Священник уже набрал в грудь воздуха для резкой отповеди, но я успел первым:

– Я сказал постараться. Понимаю, что это будет непросто. Не получится, значит, поездку придется отложить, но вы сами сказали, что туровских скорбников лучше не дразнить, так что чем быстрее я окажусь в часовой лавке, тем меньше будет проблем у нас всех.

– Значит, с братом Аркадием ты работать согласен? – не удержался от ехидного замечания отец Никодим.

Я ответил спокойно, потому что теперь скорбник стал меньшим злом:

– С моей стороны проблем не будет, так что вам осталось всего лишь уговорить этого фанатика.

Мы замолчали, пытаясь осмыслить новые расклады, но тут подал голос брат Илия, как человек обладающий наиболее развитым аналитическим мышлением:

– Уговорить брата Аркадия, конечно, дело важное, но еще нужно собрать информацию о самом капитане – где и с кем живет, чем дышит. Тут без стражников не обойтись.

– Обойдемся, – возразил я, хотя мысль, которая пришла в голову, совсем не радовала.

Отец Никодим настороженно уточнил:

– Как именно?

– Пока не знаю, – не стал откровенничать я. – Давайте каждый займется своим делом, а там посмотрим, что получится.

– Хорошо, – решительно кивнул отец Никодим и добавил: – Собираемся здесь же в три пополудни. Успеешь?

– Да, должен, – ответил я, и на этом мы закончили обсуждение.

Я поднялся на второй этаж и зашел в свою комнату, которая одновременно выполняла роль кабинета и спальни. Сел за рабочий стол и задумался. Нужно еще раз хорошенько обмозговать возникшую идею. Идти к стражникам действительно не вариант, несмотря на то что в управе мы можем узнать точный адрес, а городовой на месте даст полнейший расклад по капитану и его соседям, но это все равно что прийти в «Омут» и во всеуслышание заявить, что собираюсь сдать собрата-капитана бесогонам. Мой вариант был надежнее в плане секретности, но тоже очень далек от идеала. Зато факторов риска куда меньше – точнее, всего один.
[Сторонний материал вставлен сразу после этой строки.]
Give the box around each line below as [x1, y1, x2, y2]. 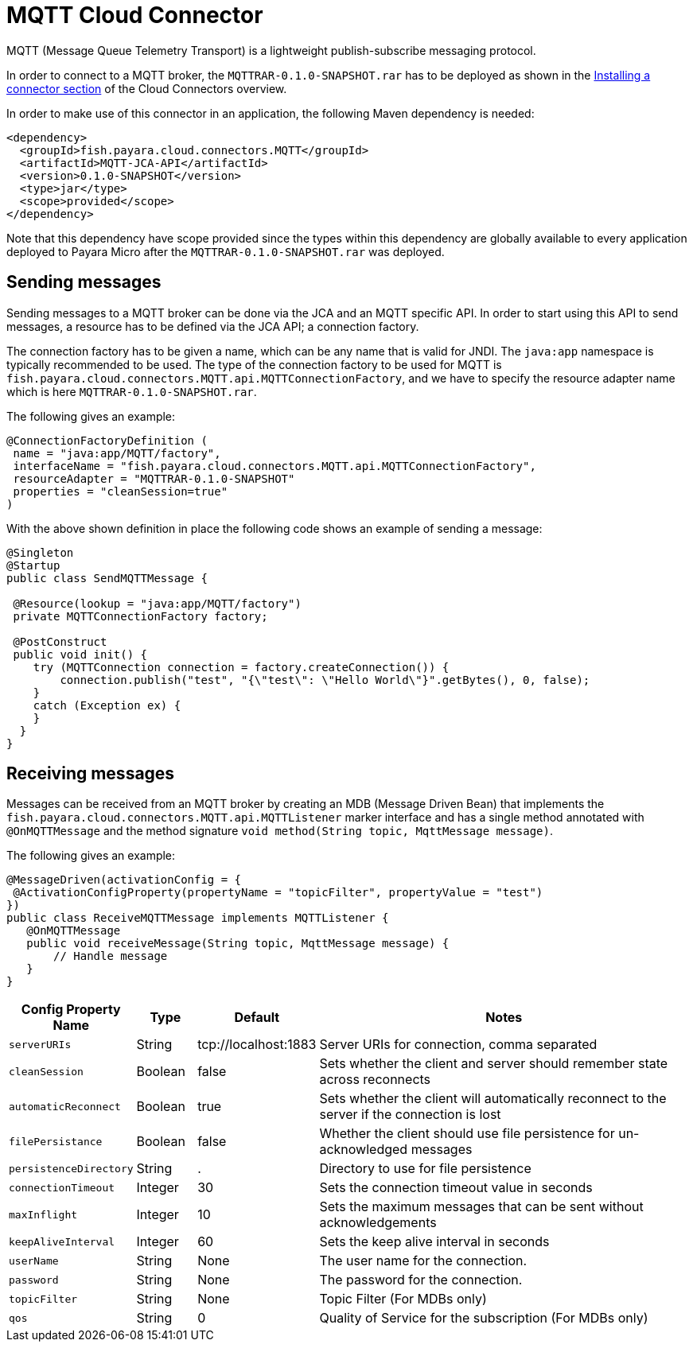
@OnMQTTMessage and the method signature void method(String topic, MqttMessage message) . [6, 824, 554, 838]
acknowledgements [319, 1214, 437, 1231]
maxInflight [9, 1208, 78, 1221]
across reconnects [319, 1071, 431, 1088]
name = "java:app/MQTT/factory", [13, 446, 221, 460]
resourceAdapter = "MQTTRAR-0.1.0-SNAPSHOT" [13, 472, 295, 485]
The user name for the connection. [319, 1253, 528, 1269]
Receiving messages [6, 763, 175, 784]

Сколько ни пытался, ничего более умного в голову не приходило, и когда на столе прямо перед моим носом задребезжал телефон, я воспринял это как знак судьбы. Хватит рассусоливать, нужно идти и делать.

– Алло, Чекан на проводе, – настороженно, в ожидании очередных неприятностей ответил я на звонок.

– Степа, – послышался из трубки рассерженный голос Насти, – ты должен мне все объяснить.

– А что Дима? – уточнил я, сдерживая улыбку, хотя девушка и не могла меня видеть.

– Он молчит, дундук эдакий, – распылялась Настя. Я даже представил, как она рассерженно топнула ножкой. – Но мы же не чужие люди. Я переживаю.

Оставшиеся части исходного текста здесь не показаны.